### Task brief
What is needed here is every entry, retyped exactly.

### The data
##############################

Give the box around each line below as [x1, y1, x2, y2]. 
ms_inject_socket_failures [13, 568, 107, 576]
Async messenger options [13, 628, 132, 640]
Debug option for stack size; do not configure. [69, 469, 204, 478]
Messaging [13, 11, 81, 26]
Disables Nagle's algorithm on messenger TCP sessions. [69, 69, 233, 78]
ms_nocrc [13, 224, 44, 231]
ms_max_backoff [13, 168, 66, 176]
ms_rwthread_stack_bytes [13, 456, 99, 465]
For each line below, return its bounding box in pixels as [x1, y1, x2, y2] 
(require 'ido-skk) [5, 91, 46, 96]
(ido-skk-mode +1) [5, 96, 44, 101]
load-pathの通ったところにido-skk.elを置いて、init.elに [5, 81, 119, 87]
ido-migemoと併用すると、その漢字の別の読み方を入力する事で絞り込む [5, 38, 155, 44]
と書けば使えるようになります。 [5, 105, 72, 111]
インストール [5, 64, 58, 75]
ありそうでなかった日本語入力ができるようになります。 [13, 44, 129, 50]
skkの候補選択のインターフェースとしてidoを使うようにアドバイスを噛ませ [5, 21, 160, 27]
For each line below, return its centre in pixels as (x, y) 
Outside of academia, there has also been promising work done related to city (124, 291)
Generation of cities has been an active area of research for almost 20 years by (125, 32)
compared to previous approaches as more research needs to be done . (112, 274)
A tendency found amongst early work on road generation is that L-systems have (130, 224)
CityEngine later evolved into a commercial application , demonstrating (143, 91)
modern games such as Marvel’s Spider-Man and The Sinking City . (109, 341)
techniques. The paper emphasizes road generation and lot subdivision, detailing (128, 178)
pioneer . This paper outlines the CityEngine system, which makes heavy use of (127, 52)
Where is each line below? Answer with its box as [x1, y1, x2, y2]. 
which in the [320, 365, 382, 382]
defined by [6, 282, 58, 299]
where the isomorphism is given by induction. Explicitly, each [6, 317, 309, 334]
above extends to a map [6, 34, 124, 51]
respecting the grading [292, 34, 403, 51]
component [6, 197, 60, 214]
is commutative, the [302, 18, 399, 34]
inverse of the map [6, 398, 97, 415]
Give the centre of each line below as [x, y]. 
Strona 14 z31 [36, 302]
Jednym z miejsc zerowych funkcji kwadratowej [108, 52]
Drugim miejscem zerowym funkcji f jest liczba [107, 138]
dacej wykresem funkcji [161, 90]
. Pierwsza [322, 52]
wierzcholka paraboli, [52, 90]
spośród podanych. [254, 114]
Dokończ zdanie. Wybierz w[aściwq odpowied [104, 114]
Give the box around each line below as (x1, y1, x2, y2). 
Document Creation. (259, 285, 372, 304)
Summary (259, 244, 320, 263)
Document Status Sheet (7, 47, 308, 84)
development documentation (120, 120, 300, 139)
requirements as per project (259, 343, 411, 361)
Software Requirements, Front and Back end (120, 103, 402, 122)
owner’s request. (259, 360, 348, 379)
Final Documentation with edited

##############################

### Response to the exercise
Give the box around each line below as [x1, y1, x2, y2]. 
ms_inject_socket_failures [13, 568, 107, 576]
Async messenger options [13, 628, 132, 640]
Debug option for stack size; do not configure. [69, 469, 204, 478]
Messaging [13, 11, 81, 26]
Disables Nagle's algorithm on messenger TCP sessions. [69, 69, 233, 78]
ms_nocrc [13, 224, 44, 231]
ms_max_backoff [13, 168, 66, 176]
ms_rwthread_stack_bytes [13, 456, 99, 465]
For each line below, return its bounding box in pixels as [x1, y1, x2, y2] 
(require 'ido-skk) [5, 91, 46, 96]
(ido-skk-mode +1) [5, 96, 44, 101]
load-pathの通ったところにido-skk.elを置いて、init.elに [5, 81, 119, 87]
ido-migemoと併用すると、その漢字の別の読み方を入力する事で絞り込む [5, 38, 155, 44]
と書けば使えるようになります。 [5, 105, 72, 111]
インストール [5, 64, 58, 75]
ありそうでなかった日本語入力ができるようになります。 [13, 44, 129, 50]
skkの候補選択のインターフェースとしてidoを使うようにアドバイスを噛ませ [5, 21, 160, 27]
For each line below, return its centre in pixels as (x, y) 
Outside of academia, there has also been promising work done related to city (124, 291)
Generation of cities has been an active area of research for almost 20 years by (125, 32)
compared to previous approaches as more research needs to be done . (112, 274)
A tendency found amongst early work on road generation is that L-systems have (130, 224)
CityEngine later evolved into a commercial application , demonstrating (143, 91)
modern games such as Marvel’s Spider-Man and The Sinking City . (109, 341)
techniques. The paper emphasizes road generation and lot subdivision, detailing (128, 178)
pioneer . This paper outlines the CityEngine system, which makes heavy use of (127, 52)
Where is each line below? Answer with its box as [x1, y1, x2, y2]. 
which in the [320, 365, 382, 382]
defined by [6, 282, 58, 299]
where the isomorphism is given by induction. Explicitly, each [6, 317, 309, 334]
above extends to a map [6, 34, 124, 51]
respecting the grading [292, 34, 403, 51]
component [6, 197, 60, 214]
is commutative, the [302, 18, 399, 34]
inverse of the map [6, 398, 97, 415]
Give the centre of each line below as [x, y]. 
Strona 14 z31 [36, 302]
Jednym z miejsc zerowych funkcji kwadratowej [108, 52]
Drugim miejscem zerowym funkcji f jest liczba [107, 138]
dacej wykresem funkcji [161, 90]
. Pierwsza [322, 52]
wierzcholka paraboli, [52, 90]
spośród podanych. [254, 114]
Dokończ zdanie. Wybierz w[aściwq odpowied [104, 114]
Give the box around each line below as (x1, y1, x2, y2). 
Document Creation. (259, 285, 372, 304)
Summary (259, 244, 320, 263)
Document Status Sheet (7, 47, 308, 84)
development documentation (120, 120, 300, 139)
requirements as per project (259, 343, 411, 361)
Software Requirements, Front and Back end (120, 103, 402, 122)
owner’s request. (259, 360, 348, 379)
Final Documentation with edited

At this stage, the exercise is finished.